**Task to complete:** Extract word for word the lines of the listing from its start to the line holding "европските и светски...", both ends kept; pictures are not part of the copy.

**Given records:**
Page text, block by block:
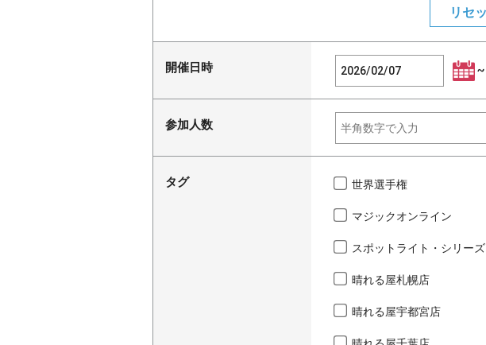
開催日時 ~
参加人数
タグ 世界選手権
マジックオンライン
スポットライト・シリーズ
晴れる屋札幌店
晴れる屋宇都宮店
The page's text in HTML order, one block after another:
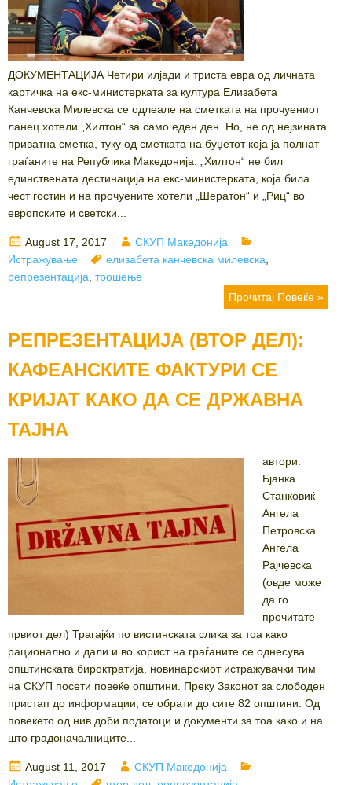
ДОКУМЕНТАЦИЈА Четири илјади и триста евра од личната
картичка на екс-министерката за култура Елизабета
Канчевска Милевска се одлеале на сметката на прочуениот
ланец хотели „Хилтон“ за само еден ден. Но, не од нејзината
приватна сметка, туку од сметката на буџетот која ја полнат
граѓаните на Република Македонија. „Хилтон“ не бил
единствената дестинација на екс-министерката, која била
чест гостин и на прочуените хотели „Шератон“ и „Риц“ во
европските и светски...
Posted
on
August 17, 2017 Author
СКУП Македонија
Истражување
Tags
елизабета канчевска милевска
репрезентација трошење
Прочитај Повеќе »
РЕПРЕЗЕНТАЦИЈА (ВТОР ДЕЛ):
КАФЕАНСКИТЕ ФАКТУРИ СЕ
КРИЈАТ КАКО ДА СЕ ДРЖАВНА
ТАЈНА
автори:
Бјанка
Станковиќ
Ангела
Петровска
Ангела
Рајчевска
(овде може
да го
прочитате
првиот дел) Трагајќи по вистинската слика за тоа како
рационално и дали и во корист на граѓаните се однесува
општинската бироктратија, новинарскиот истражувачки тим
на СКУП посети повеќе општини. Преку Законот за слободен
пристап до информации, се обрати до сите 82 општини. Од
повеќето од нив доби податоци и документи за тоа како и на
што градоначалниците...
Posted
August 11, 2017 Author
СКУП Македонија
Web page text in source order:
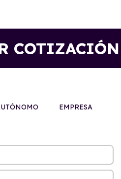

**Answer box:**
Page text, block by block:
開催日時 ~
参加人数
タグ 世界選手権
マジックオンライン
スポットライト・シリーズ
晴れる屋札幌店
晴れる屋宇都宮店
The page's text in HTML order, one block after another:
ДОКУМЕНТАЦИЈА Четири илјади и триста евра од личната
картичка на екс-министерката за култура Елизабета
Канчевска Милевска се одлеале на сметката на прочуениот
ланец хотели „Хилтон“ за само еден ден. Но, не од нејзината
приватна сметка, туку од сметката на буџетот која ја полнат
граѓаните на Република Македонија. „Хилтон“ не бил
единствената дестинација на екс-министерката, која била
чест гостин и на прочуените хотели „Шератон“ и „Риц“ во
европските и светски...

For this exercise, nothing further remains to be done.